Records from a data collection.
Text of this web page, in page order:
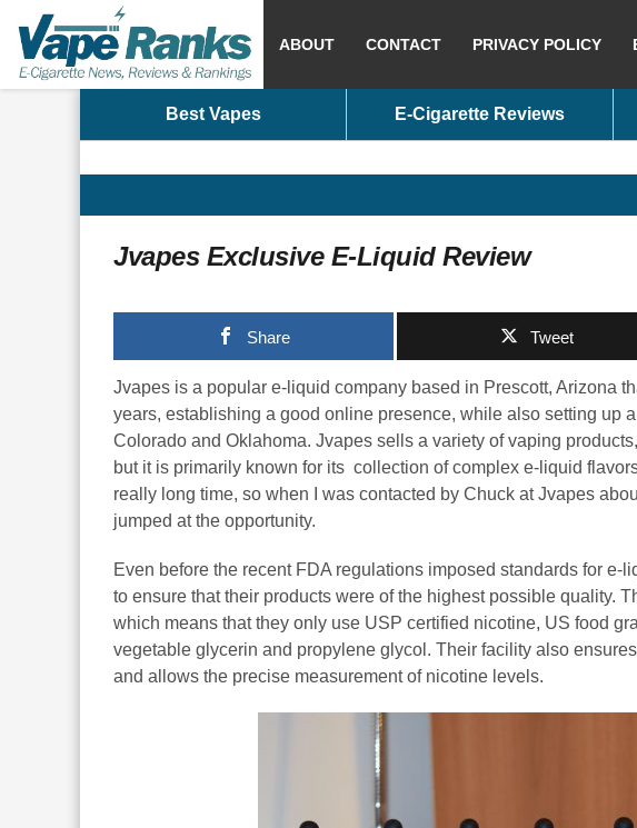
ABOUT CONTACT PRIVACY POLICY
Best Vapes E-Cigarette Reviews
Jvapes Exclusive E-Liquid Review
Share Tweet
Jvapes is a popular e-liquid company based in Prescott, Arizona
years, establishing a good online presence, while also setting up
Colorado and Oklahoma. Jvapes sells a variety of vaping
but it is primarily known for its collection of complex e-liquid
really long time, so when I was contacted by Chuck at Jvapes
jumped at the opportunity.
Even before the recent FDA regulations imposed standards for
to ensure that their products were of the highest possible quality.
which means that they only use USP certified nicotine, US food
vegetable glycerin and propylene glycol. Their facility also
and allows the precise measurement of nicotine levels.
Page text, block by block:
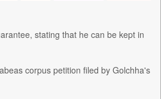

WORK REQUIRED.
From the line holding "Best Vapes E-Cigarette Reviews" to the line holding "jumped at the opportunity.", inclusive, restate each line above exactly as written.

EXERCISE OUTPUT.
Best Vapes E-Cigarette Reviews
Jvapes Exclusive E-Liquid Review
Share Tweet
Jvapes is a popular e-liquid company based in Prescott, Arizona
years, establishing a good online presence, while also setting up
Colorado and Oklahoma. Jvapes sells a variety of vaping
but it is primarily known for its collection of complex e-liquid
really long time, so when I was contacted by Chuck at Jvapes
jumped at the opportunity.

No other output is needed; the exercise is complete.